Adding a microSD card to the Rascal

I've decided that it's time to get rid of the NAND flash chip on the Rascal. The new idea is that the Rascal will have a microSD card slot on it. The bootloaders and the Linux kernel will continue to reside on the serial flash, but the filesystem, which previously lived on the NAND flash, will instead live on the microSD card. This means that we can start to develop different filesystems preconfigured for different applications. If you want to switch from one configuration to another, you just swap out the microSD card and reboot.

SD cards are just NAND flash chips packaged with a memory controller. They have several advantages: the memory controller takes care of correcting errors common to NAND flash and can probably do some caching of recent data. Also, SD cards are something like 10x cheaper per byte than NAND flash (because I can't buy NAND flash in quantities of 10 million). Furthermore, there are lots of sources of standard cards; I don't have to worry about sourcing a single chip. There's also the modularity of the system-- being able to swap out the filesystem by mechanical means is just beautiful.
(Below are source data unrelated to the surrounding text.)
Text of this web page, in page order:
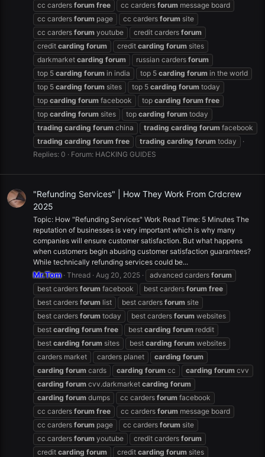
cc carders forum free cc carders forum message board
cc carders forum page cc carders forum site
cc carders forum youtube credit carders forum
credit carding forum credit carding forum sites
darkmarket carding forum russian carders forum
top 5 carding forum in india top 5 carding forum in the world
top 5 carding forum sites top 5 carding forum today
top carding forum facebook top carding forum free
top carding forum sites top carding forum today
trading carding forum china trading carding forum facebook
trading carding forum free trading carding forum today
Replies: 0
Forum: HACKING GUIDES
"Refunding Services" | How They Work From Crdcrew
2025
Topic: How "Refunding Services" Work Read Time: 5 Minutes The
reputation of businesses is very important which is why many
companies will ensure customer satisfaction. But what happens
when customers begin abusing customer satisfaction guarantees?
While technically refunding services could be...
Mr.Tom Thread Aug 20, 2025 advanced carders forum
best carders forum facebook best carders forum free
best carders forum list best carders forum site
best carders forum today best carders forum websites
best carding forum free best carding forum reddit
best carding forum sites best carding forum websites
carders market
carders planet carding forum
carding forum cards carding forum cc carding forum cvv
carding forum cvv.darkmarket carding forum
carding forum dumps cc carders forum facebook
cc carders forum free cc carders forum message board
cc carders forum page cc carders forum site
cc carders forum youtube credit carders forum
credit carding forum credit carding forum sites

The disadvantage is that at a basic level, microSD cards use a 4-bit bus, while the NAND flash on the Rascal uses an 8-bit bus. Even if the clocking limit on the two buses were identical, a microSD card has to be half as fast as NAND flash, and in reality, you probably can't clock a card as fast because of the connector in the circuit. The AT91SAM9G20 MCI controller, which is what talks to the card, peaks at 25 MHz, while the NAND flash can in theory handle 50 MHz. But I suspect all of these metrics are swamped by considerations like how your data is stored. I've seen a decent embedded Linux system that took 2 seconds to serve a 20 kB web page off of an SD card, but that could could be caused by all sorts of different things-- maybe each byte was stored in a different block of memory, or something like that.

Once a filesystem is loaded onto an SD card, it behaves transparently to the rest of the world, but writing a new filesystem to a card can be a dangerous process, as I learned a few years ago. I was trying to write a filesystem image to the microSD card pictured above using the Linux command "dd," which is used to copy bytes from one place to another. It's a dangerous command.

I think I typed something like:

dd if=/sd-card-image.bin of=/dev/sda1

I thought that I was copying the 256 MB filesystem image to the SD card at /dev/sdb1, but I accidentally hit sda1 rather than sdb1. Unfortunately, this copied the image over the first 256 MB of my hard drive, which I believe includes valuable elements like the master boot record. At the time, I thought, "Ohhh, this could be bad," but my computer kept working, so I forgot about it.

A few weeks later, I tried to reboot my computer; it failed utterly. After lots of mucking around, but no remembering of my previous error, I ended up on the phone with Linux support at Dell. They had me run hardware diagnostics; the drive passed with no errors. Eventually, they sent me a replacement hard drive in the mail. A few hours after hanging up, I was thinking about trying a fresh install of Linux, which got me thinking about wiping the master boot record, which reminded me of the SD card incident.

In the end, I offered to return the drive to Dell, but they refused.